Мы дошли до конца сада, до небольшой лужайки, окруженной кустами и ивами. Тут он имел обыкновение лежать, разговаривая и оживленно жестикулируя: перебирал пальцами, выбрасывал перед собой и подтягивал к себе руки — словно в буквальном смысле снимал пелену с глаз слушателей. Когда он говорил, плечи его подавались вперед, следуя за руками; когда слушал, голова наклонялась вперед, следуя за словами говорящего. (Он знал, под каким в точности углом установить спинку шезлонга.)
Теперь та же лужайка, с которой шезлонги убрали и свалили кучей в сарае, подавляет своей вопиющей пустотой. Пройти по ней, не вздрогнув, куда труднее, чем было отогнуть простыню и смотреть на его лицо, снова и снова. Русские православные говорят, что душа усопшего остается в знакомом ему окружении сорок дней. Возможно, это поверье основано на довольно точном наблюдении за стадиями скорби. Как бы то ни было, мне трудно поверить, что, зайди сейчас в сад совершенно посторонний человек, он не заметил бы, как вопиюще пуста лужайка под ивой, окруженная кустами, словно заброшенный дом, что вот-вот превратится в развалину. Пустоту ее можно пощупать. И все-таки нельзя.
Уже начался дождь, так что мы пошли к нему в комнату, немного посидеть там, прежде чем отправиться обедать. Обычно мы вчетвером сидели за круглым столиком и беседовали. Иногда я сидел лицом к окну и смотрел на деревья и леса на холмах. В то утро я отметил, что, когда на окно натянута сетка от комаров, все кажется более двумерным и выстраивается соответственно. Мы слишком много значения придаем пространству, продолжал я; в персидском ковре, пожалуй, природы больше, чем в большинстве полотен-пейзажей. «Ради тебя мы сроем холмы, сдвинем в сторону деревья и повесим ковры», — сказал Эрнст. «Другие брюки, — заметила Лу, — может, наденешь, раз мы идем?» Пока он переодевался, мы продолжали беседу. «Вот, — сказал он, иронично улыбаясь по поводу только что выполненной им задачи, — так лучше?» «Очень элегантные, но ведь это та же самая пара!» — сказал я. Он засмеялся, в восторге от этой реплики.

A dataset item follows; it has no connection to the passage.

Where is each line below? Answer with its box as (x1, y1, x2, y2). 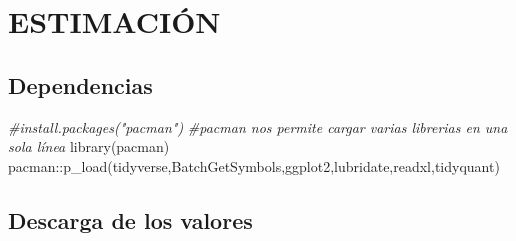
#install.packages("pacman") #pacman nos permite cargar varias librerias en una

В восторге, поскольку она подчеркивала, что он переодел брюки лишь для того, чтобы угодить прихоти Лу, для него это было достаточной причиной; в восторге, поскольку несущественная разница была воспринята так, как будто ее не существовало; в восторге, поскольку здесь, заключенный целиком в крохотной шутке, присутствовал крохотный заговор против существующего.